So let’s get started on our plan to return to work….You’ll find more tips here
Reasons to Return To Work After A Career Break
There are so many reasons why returning to work after a career break can be a positive experience for you, your children, and your spouse.
Independence. Role Modeling. Responsibility. Additional Income.
These are just a few reasons why returning to work can be good for you and your family. Let’s break this down:
Your kids will learn Independence
Our job as parents is to raise children who will be happy and productive members of society. At the most basic level, they have to be able to support themselves, cook for themselves and do their own laundry if this is ever going to happen. When mom returns to work, a shift occurs in the household and other people pick up more responsibility for the things that we used to do.
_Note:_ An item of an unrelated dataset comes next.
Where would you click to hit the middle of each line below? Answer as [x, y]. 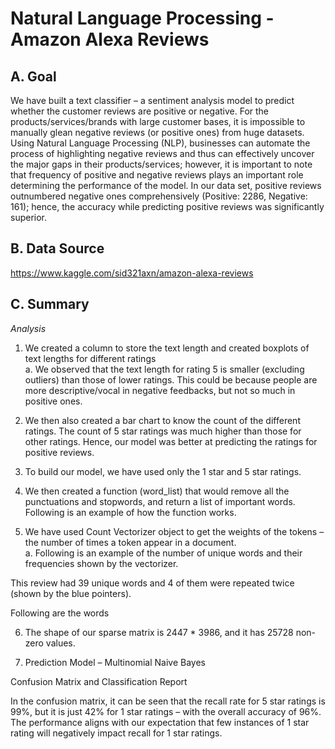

This shouldn’t be a burden on our children, it’s an opportunity to develop the life skills that they need. Better that they learn them while you’re around to provide guidance than when they’re out on their own and don’t have you to redirect if necessary.
So go ahead, post directions for using the washer and dryer in the laundry room and let your children have at it! It’s possible to raise successful kids without over-parenting.
You will role model having a balanced life for your kids
You’ve role modeled good parenting, problem solving and many other positive qualities all these years. As a job seeker, you have an opportunity to model successfully navigating a process that your children will one day go through. Let them see you put in the hard work, ask for help when necessary, pursue a goal and deal with the inevitable rejection that is part of the job search process. Talk to your family about what you’re doing so they can learn from you and support you.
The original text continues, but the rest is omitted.